We couldn’t pretend she was altogether normal though, that her intrigue stemmed from nothing more than an unusual upbringing, or from being raised by one of the greats. Our instincts where she was concerned were correct—there was something strange, dangerous even, about her. The hellhound’s attachment wasn’t something we could argue with. He had a knack for showing up whenever she needed him most, like they were bonded in some ancient, powerful way that protectors had no answer for.
At least not as far as I knew, anyway. But I was beginning to realize that The Guild either kept a lot more than they should from the field teams, or else the organization had a seriously alarming deficit of knowledge about the hell realm.

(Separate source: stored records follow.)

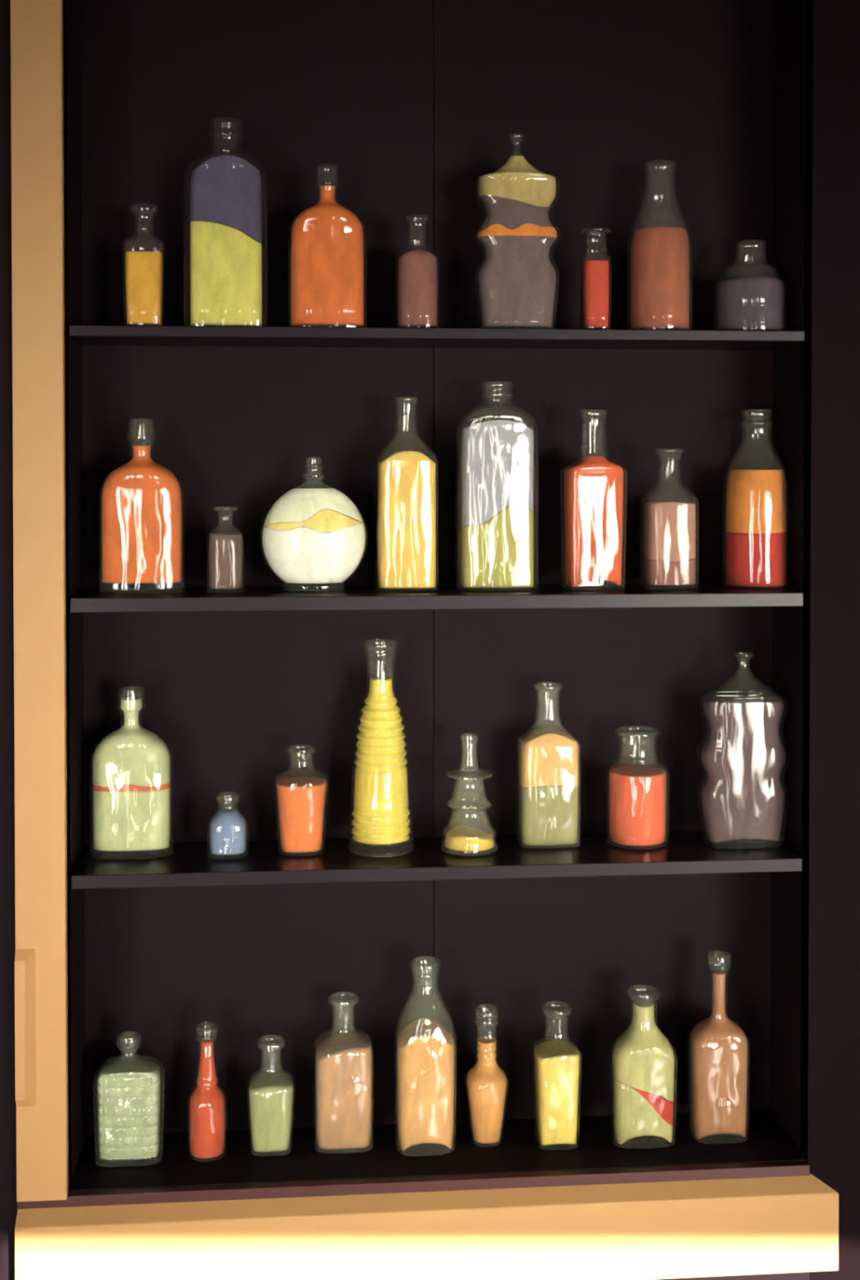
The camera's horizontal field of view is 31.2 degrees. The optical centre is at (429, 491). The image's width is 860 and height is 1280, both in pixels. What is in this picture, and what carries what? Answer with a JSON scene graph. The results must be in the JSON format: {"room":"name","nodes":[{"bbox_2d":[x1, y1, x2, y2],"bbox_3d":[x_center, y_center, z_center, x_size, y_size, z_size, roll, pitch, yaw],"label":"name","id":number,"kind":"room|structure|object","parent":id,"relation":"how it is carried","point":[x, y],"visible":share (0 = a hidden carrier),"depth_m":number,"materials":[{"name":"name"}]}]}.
{"room":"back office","nodes":[
{"label":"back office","id":0,"kind":"room"},
{"bbox_2d":[62,0,85,1186],"bbox_3d":[-0.488,0.071,2.049,0.030,1.660,0.165,0,1,-5],"label":"wall","id":1,"kind":"structure","parent":0,"point":[73,33],"depth_m":2.06,"materials":[{"name":"paint"}]},
{"bbox_2d":[0,0,808,1279],"bbox_3d":[-0.783,0.263,1.957,2.790,2.600,0.032,0,1,-5],"label":"wall","id":2,"kind":"structure","parent":0,"point":[8,1203],"depth_m":1.97,"materials":[{"name":"paint"}]},
{"bbox_2d":[14,948,35,1106],"bbox_3d":[-0.514,0.683,1.956,0.024,0.202,0.009,0,1,-5],"label":"trim","id":3,"kind":"structure","parent":2,"relation":"attached to","point":[24,959],"depth_m":1.95,"materials":[{"name":"paint"}]},
{"bbox_2d":[10,0,71,1201],"bbox_3d":[-0.498,0.074,1.973,0.063,1.664,0.044,0,1,-5],"label":"trim","id":4,"kind":"structure","parent":2,"relation":"attached to","point":[37,51],"depth_m":1.95,"materials":[{"name":"orange paint"}]},
{"bbox_2d":[17,1160,809,1208],"bbox_3d":[-0.010,0.910,2.022,1.040,0.014,0.015,0,1,-5],"label":"trim","id":5,"kind":"structure","parent":2,"relation":"attached to","point":[786,1168],"depth_m":2.02,"materials":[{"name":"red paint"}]},
{"bbox_2d":[14,1173,838,1279],"bbox_3d":[0.008,0.978,2.015,1.074,0.121,0.026,0,1,-5],"label":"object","id":6,"kind":"structure","parent":2,"relation":"attached to","point":[780,1224],"depth_m":2.01,"materials":[{"name":"orange paint"}]},
{"bbox_2d":[80,0,773,1136],"bbox_3d":[0.020,0.093,2.193,1.047,1.710,0.030,0,1,-5],"label":"wall","id":7,"kind":"structure","parent":0,"point":[348,84],"depth_m":2.17,"materials":[{"name":"paint"}]},
{"bbox_2d":[71,831,801,888],"bbox_3d":[0.012,0.500,2.100,0.962,0.018,0.162,0,1,-5],"label":"shelf","id":8,"kind":"object","parent":7,"relation":"attached to","point":[188,864],"visible":0.91,"depth_m":2.05,"materials":[{"name":"paint"}]},
{"bbox_2d":[88,685,173,859],"bbox_3d":[-0.402,0.378,2.077,0.113,0.227,0.066,0,1,-5],"label":"bottle","id":9,"kind":"object","parent":8,"relation":"on","point":[131,765],"visible":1,"depth_m":2.06,"materials":[{"name":"clear glass"}]},
{"bbox_2d":[206,791,248,860],"bbox_3d":[-0.272,0.449,2.075,0.057,0.084,0.057,0,1,-5],"label":"ink bottle","id":10,"kind":"object","parent":8,"relation":"on","point":[228,830],"visible":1,"depth_m":2.06,"materials":[{"name":"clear glass"}]},
{"bbox_2d":[272,744,328,857],"bbox_3d":[-0.175,0.419,2.095,0.076,0.143,0.073,0,1,-5],"label":"medicine bottle","id":11,"kind":"object","parent":8,"relation":"on","point":[300,800],"visible":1,"depth_m":2.07,"materials":[{"name":"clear glass"}]},
{"bbox_2d":[347,639,413,857],"bbox_3d":[-0.067,0.347,2.105,0.090,0.287,0.090,0,1,17],"label":"bottle","id":12,"kind":"object","parent":8,"relation":"on","point":[380,812],"visible":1,"depth_m":2.08,"materials":[{"name":"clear glass"}]},
{"bbox_2d":[440,734,497,856],"bbox_3d":[0.054,0.411,2.106,0.079,0.158,0.079,0,1,-5],"label":"bottle","id":13,"kind":"object","parent":8,"relation":"on","point":[460,837],"visible":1,"depth_m":2.09,"materials":[{"name":"clear glass"}]},
{"bbox_2d":[515,681,580,848],"bbox_3d":[0.164,0.378,2.141,0.086,0.223,0.069,0,1,-5],"label":"bottle","id":14,"kind":"object","parent":8,"relation":"on","point":[548,758],"visible":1,"depth_m":2.11,"materials":[{"name":"clear glass"}]},
{"bbox_2d":[604,725,669,849],"bbox_3d":[0.288,0.410,2.143,0.088,0.159,0.088,0,1,-5],"label":"jar","id":15,"kind":"object","parent":8,"relation":"on","point":[637,806],"visible":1,"depth_m":2.11,"materials":[{"name":"clear glass"}]},
{"bbox_2d":[696,651,790,848],"bbox_3d":[0.435,0.357,2.139,0.128,0.266,0.069,0,1,-5],"label":"bottle","id":16,"kind":"object","parent":8,"relation":"on","point":[742,754],"visible":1,"depth_m":2.12,"materials":[{"name":"clear glass"}]},
{"bbox_2d":[70,583,803,613],"bbox_3d":[0.012,0.144,2.094,0.962,0.019,0.162,0,1,-5],"label":"shelf","id":17,"kind":"object","parent":7,"relation":"attached to","point":[193,599],"visible":0.88,"depth_m":2.03,"materials":[{"name":"paint"}]},
{"bbox_2d":[98,418,184,594],"bbox_3d":[-0.383,0.019,2.047,0.112,0.231,0.067,0,1,-5],"label":"bottle","id":18,"kind":"object","parent":17,"relation":"on","point":[141,499],"visible":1,"depth_m":2.02,"materials":[{"name":"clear glass"}]},
{"bbox_2d":[206,506,244,593],"bbox_3d":[-0.272,0.077,2.055,0.050,0.114,0.050,0,1,-5],"label":"vial","id":19,"kind":"object","parent":17,"relation":"on","point":[225,549],"visible":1,"depth_m":2.04,"materials":[{"name":"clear glass"}]},
{"bbox_2d":[259,457,368,591],"bbox_3d":[-0.157,0.044,2.079,0.146,0.180,0.080,0,1,-5],"label":"bottle","id":20,"kind":"object","parent":17,"relation":"on","point":[307,538],"visible":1,"depth_m":2.05,"materials":[{"name":"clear glass"}]},
{"bbox_2d":[374,396,438,592],"bbox_3d":[-0.032,0.003,2.085,0.084,0.262,0.072,0,1,-5],"label":"bottle","id":21,"kind":"object","parent":17,"relation":"on","point":[407,482],"visible":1,"depth_m":2.06,"materials":[{"name":"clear glass"}]},
{"bbox_2d":[455,381,538,591],"bbox_3d":[0.091,-0.007,2.095,0.111,0.283,0.074,0,1,-5],"label":"bottle","id":22,"kind":"object","parent":17,"relation":"on","point":[497,535],"visible":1,"depth_m":2.07,"materials":[{"name":"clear glass"}]},
{"bbox_2d":[560,408,626,591],"bbox_3d":[0.223,0.011,2.099,0.086,0.245,0.058,0,1,-14],"label":"bottle","id":23,"kind":"object","parent":17,"relation":"on","point":[593,497],"visible":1,"depth_m":2.08,"materials":[{"name":"clear glass"}]},
{"bbox_2d":[640,449,698,590],"bbox_3d":[0.329,0.037,2.116,0.075,0.192,0.067,0,1,-5],"label":"medicine bottle","id":24,"kind":"object","parent":17,"relation":"on","point":[668,527],"visible":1,"depth_m":2.09,"materials":[{"name":"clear glass"}]},
{"bbox_2d":[721,408,790,589],"bbox_3d":[0.453,0.010,2.139,0.093,0.247,0.093,0,1,-5],"label":"milk bottle","id":25,"kind":"object","parent":17,"relation":"on","point":[756,502],"visible":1,"depth_m":2.10,"materials":[{"name":"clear glass"}]},
{"bbox_2d":[69,324,804,350],"bbox_3d":[0.012,-0.207,2.087,0.962,0.014,0.162,0,1,-5],"label":"shelf","id":26,"kind":"object","parent":7,"relation":"attached to","point":[87,335],"visible":1,"depth_m":2.03,"materials":[{"name":"paint"}]},
{"bbox_2d":[122,204,165,325],"bbox_3d":[-0.378,-0.296,2.041,0.055,0.165,0.055,0,1,-5],"label":"medicine bottle","id":27,"kind":"object","parent":26,"relation":"on","point":[144,270],"visible":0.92,"depth_m":2.02,"materials":[{"name":"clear glass"}]},
{"bbox_2d":[182,117,268,326],"bbox_3d":[-0.272,-0.354,2.055,0.112,0.280,0.069,0,1,-5],"label":"bottle","id":28,"kind":"object","parent":26,"relation":"on","point":[225,203],"visible":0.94,"depth_m":2.03,"materials":[{"name":"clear glass"}]},
{"bbox_2d":[287,163,366,327],"bbox_3d":[-0.137,-0.325,2.061,0.106,0.222,0.065,0,1,-5],"label":"bottle","id":29,"kind":"object","parent":26,"relation":"on","point":[327,249],"visible":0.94,"depth_m":2.04,"materials":[{"name":"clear glass"}]},
{"bbox_2d":[394,214,439,328],"bbox_3d":[-0.017,-0.292,2.076,0.060,0.156,0.060,0,1,-5],"label":"medicine bottle","id":30,"kind":"object","parent":26,"relation":"on","point":[416,271],"visible":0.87,"depth_m":2.05,"materials":[{"name":"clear glass"}]},
{"bbox_2d":[471,132,561,328],"bbox_3d":[0.118,-0.350,2.090,0.120,0.270,0.071,0,1,-5],"label":"bottle","id":31,"kind":"object","parent":26,"relation":"on","point":[516,277],"visible":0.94,"depth_m":2.06,"materials":[{"name":"clear glass"}]},
{"bbox_2d":[579,226,610,328],"bbox_3d":[0.225,-0.285,2.090,0.043,0.141,0.043,0,1,-5],"label":"vial","id":32,"kind":"object","parent":26,"relation":"on","point":[595,314],"visible":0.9,"depth_m":2.07,"materials":[{"name":"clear glass"}]},
{"bbox_2d":[626,160,692,329],"bbox_3d":[0.316,-0.334,2.119,0.090,0.237,0.090,0,1,-5],"label":"milk bottle","id":33,"kind":"object","parent":26,"relation":"on","point":[660,262],"visible":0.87,"depth_m":2.09,"materials":[{"name":"clear glass"}]},
{"bbox_2d":[712,240,787,330],"bbox_3d":[0.444,-0.281,2.135,0.102,0.130,0.097,0,1,-5],"label":"bottle","id":34,"kind":"object","parent":26,"relation":"on","point":[749,303],"visible":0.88,"depth_m":2.10,"materials":[{"name":"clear glass"}]},
{"bbox_2d":[69,1109,805,1191],"bbox_3d":[0.013,0.912,2.112,0.977,0.025,0.160,0,1,-5],"label":"shelf","id":35,"kind":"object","parent":7,"relation":"attached to","point":[518,1151],"depth_m":2.09,"materials":[{"name":"paint"}]},
{"bbox_2d":[92,1031,164,1167],"bbox_3d":[-0.405,0.815,2.075,0.094,0.170,0.058,0,1,-5],"label":"bottle","id":36,"kind":"object","parent":35,"relation":"on","point":[128,1091],"visible":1,"depth_m":2.06,"materials":[{"name":"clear glass"}]},
{"bbox_2d":[186,1021,226,1161],"bbox_3d":[-0.302,0.811,2.087,0.054,0.178,0.054,0,1,-5],"label":"beer bottle","id":37,"kind":"object","parent":35,"relation":"on","point":[206,1103],"visible":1,"depth_m":2.07,"materials":[{"name":"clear glass"}]},
{"bbox_2d":[246,1034,295,1156],"bbox_3d":[-0.217,0.825,2.108,0.066,0.150,0.063,0,1,-5],"label":"medicine bottle","id":38,"kind":"object","parent":35,"relation":"on","point":[270,1093],"visible":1,"depth_m":2.08,"materials":[{"name":"clear glass"}]},
{"bbox_2d":[313,991,373,1154],"bbox_3d":[-0.119,0.797,2.124,0.083,0.203,0.075,0,1,-5],"label":"medicine bottle","id":39,"kind":"object","parent":35,"relation":"on","point":[344,1061],"visible":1,"depth_m":2.09,"materials":[{"name":"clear glass"}]},
{"bbox_2d":[394,955,456,1156],"bbox_3d":[-0.006,0.771,2.116,0.085,0.256,0.077,0,1,-5],"label":"milk bottle","id":40,"kind":"object","parent":35,"relation":"on","point":[424,1049],"visible":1,"depth_m":2.09,"materials":[{"name":"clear glass"}]},
{"bbox_2d":[464,1003,508,1146],"bbox_3d":[0.078,0.806,2.128,0.061,0.187,0.061,0,1,-5],"label":"sauce bottle","id":41,"kind":"object","parent":35,"relation":"on","point":[486,1085],"visible":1,"depth_m":2.11,"materials":[{"name":"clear glass"}]},
{"bbox_2d":[531,1000,582,1150],"bbox_3d":[0.175,0.804,2.127,0.065,0.190,0.065,0,1,-5],"label":"medicine bottle","id":42,"kind":"object","parent":35,"relation":"on","point":[556,1063],"visible":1,"depth_m":2.10,"materials":[{"name":"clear glass"}]},
{"bbox_2d":[608,984,677,1148],"bbox_3d":[0.295,0.793,2.130,0.092,0.211,0.061,0,1,-5],"label":"bottle","id":43,"kind":"object","parent":35,"relation":"on","point":[643,1077],"visible":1,"depth_m":2.11,"materials":[{"name":"clear glass"}]},
{"bbox_2d":[687,950,749,1144],"bbox_3d":[0.402,0.771,2.145,0.083,0.256,0.058,0,1,-5],"label":"bottle","id":44,"kind":"object","parent":35,"relation":"on","point":[718,1059],"visible":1,"depth_m":2.12,"materials":[{"name":"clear glass"}]},
{"bbox_2d":[768,0,813,1160],"bbox_3d":[0.515,0.094,2.139,0.030,1.710,0.165,0,1,-5],"label":"wall","id":45,"kind":"structure","parent":0,"point":[788,136],"depth_m":2.14,"materials":[{"name":"paint"}]},
{"bbox_2d":[800,0,859,1279],"bbox_3d":[0.590,0.301,2.032,0.160,2.520,0.130,0,1,-5],"label":"wall","id":46,"kind":"structure","parent":0,"point":[832,1077],"depth_m":2.04,"materials":[{"name":"paint"}]}
]}

If it was the former, I had no idea how to trust an organization that kept us all so entirely in the dark; and if it was the latter, we were right and surely fucked.
And having a beast so often aligned with evil and hell showing up at her side during opportune moments was nothing if not ominous. It was easier to overlook this on occasion, since she’d gone and named the dog Ralph and treated him like he was nothing more than a loveable pet. I was half-convinced myself that he was on our side and didn’t mean any harm. Which was absolute madness. I knew better than that. Maybe the girls weren’t the only ones who handled the beast with puppy gloves.
No creature associated with hell could be trusted. Not even me.
Not even Wade.
And most definitely not Max.
I’d been concerned about her weird energy since the first second I’d laid eyes on her, before she even moved to Guild Headquarters. Something about my draw to her wasn’t right, wasn’t explainable in a way that I understood. She was like a beacon, pulling my wolf to that tiny shithole of a town that she called home. She healed too quickly from her vampire attack. And then, more recently, she started dreaming of Wade, a connection none of the rest of us were able to make, despite knowing him longer and sharing half of his DNA. Also weird and unexplainable.